By the summer of 1944, the need for C-47 Skytrain transport pilots was critical and Training Command transferred George Field to I Troop Carrier Command. The last Training Command class graduated on 4 August, and training activities were terminated on 15 August and jurisdiction was transferred. A change of mission was made and George Field was placed under the 805th Army Air Force Base Unit. Its training squadrons began training pilots for paratrooper drops and towing gliders. It also trained crews in combat re-supply and casualty evacuation procedures from rough forward airfields in the combat areas to hospitals in rear areas. In February 1945, training was changed from the C-47 to C-46 Commando transports.

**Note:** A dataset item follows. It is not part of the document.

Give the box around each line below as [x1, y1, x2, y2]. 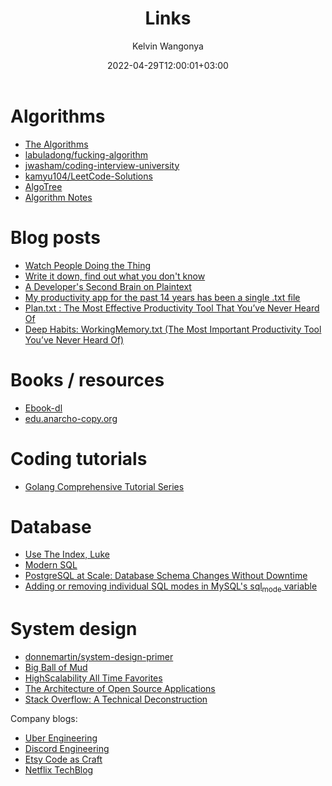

With the end of World War II, training ended at George Field on 1 September 1945. and the field was placed on standby status. It was turned over to Air Technical Service Command (ATSC). ATSC's mission was to remove all usable military equipment from the property and dispose of items which no longer had a useful need. Like many other surplus airfields around the country, public sales were held to offer the material to the public. It was declared excess by the Army in 1946. George Field was conveyed though the War Assets Administration (WAA) to the City of Lawrenceville, Illinois on 16 November 1948 to establish a municipal airport.

==Current status==
Today, the former training field is a general aviation airport, serving the local area. Three of the World War II runways remain in use as a main and as a crosswind runways. The massive parking apron remains, mostly unused, and sections of unused taxiways and runways remain, some partially removed for hardcore. The large station area is obliterated, with some of the wartime streets remaining as an airport access road and other agricultural roads; the buildings were long ago torn down or moved with a few concrete foundations remaining in the large grassy area. The military hangars on the flightline are gone, their concrete floors visible and exposed to the elements.